Testing the current buster releases for [mcr]6gd.* instance type support
reveals an issue that leads the instances to boot to "degraded" state in
systemd.  The failing unit is systemd-growfs@-.service:

admin@ip-172-31-13-14:~$ systemctl status systemd-growfs@-.service
● systemd-growfs@-.service - Grow File System on /
   Loaded: loaded (/run/systemd/generator/systemd-growfs@-.service; generated)
   Active: failed (Result: exit-code) since Tue 2020-07-28 16:14:54 UTC; 1min 
2s ago
 Docs: man:systemd-growfs@.service(8)
  Process: 271 ExecStart=/lib/systemd/systemd-growfs / (code=exited, 
status=1/FAILURE)
 Main PID: 271 (code=exited, status=1/FAILURE)
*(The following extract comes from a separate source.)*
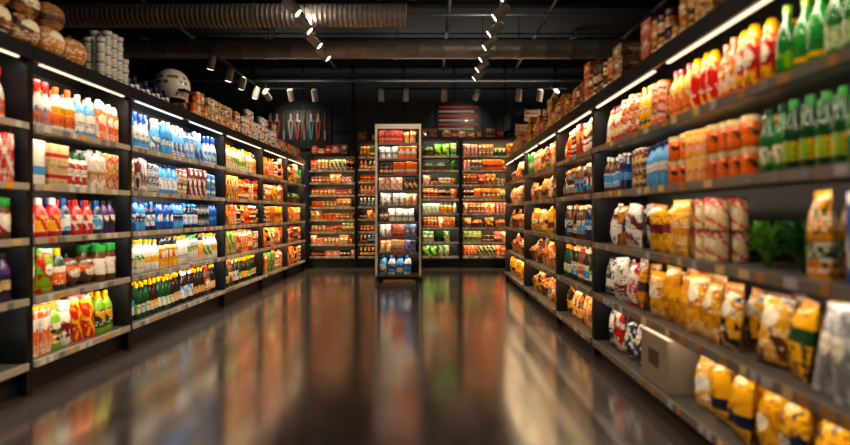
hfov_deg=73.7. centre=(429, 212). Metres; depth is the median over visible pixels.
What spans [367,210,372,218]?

Jul 28 16:14:54 debian systemd-growfs[271]: Partition size 8455699968 is not a 
multiple of the blocksize 4096, ignoring 3584 bytes
Jul 28 16:14:54 debian systemd-growfs[271]: Failed to resize "/" to 2064379 
blocks (ext4): Read-only file system
Jul 28 16:14:54 debian systemd[1]: systemd-growfs@-.service: Main process 
exited, code=exited, status=1/FAILURE
Jul 28 16:14:54 debian systemd[1]: systemd-growfs@-.service: Failed with result 
'exit-code'.
Jul 28 16:14:54 debian systemd[1]: Failed to start Grow File System on /.

This does not seem limited to the local-NVMe instance types (with the "d" in
the first field), as I have reproduced the issue on c6g.xlarge as well:

admin@ip-172-31-14-76:~$ systemctl status systemd-growfs@-.service
● systemd-growfs@-.service - Grow File System on /
   Loaded: loaded (/run/systemd/generator/systemd-growfs@-.service; generated)
   Active: failed (Result: exit-code) since Tue 2020-07-28 16:24:22 UTC; 1min 
29s ago
 Docs: man:systemd-growfs@.service(8)
  Process: 256 ExecStart=/lib/systemd/systemd-growfs / (code=exited, 
status=1/FAILURE)
 Main PID: 256 (code=exited, status=1/FAILURE)

Warning: Journal has been rotated since unit was started. Log output is 
incomplete or unavailable.
admin@ip-172-31-14-76:~$ ec2metadata --instance-type
c6g.xlarge

Instances were tested in us-east-1.  I don't think this has always occurred
on the 6g arm64 instance types, but it seems to be reproducible
approximately 100% of the time right now.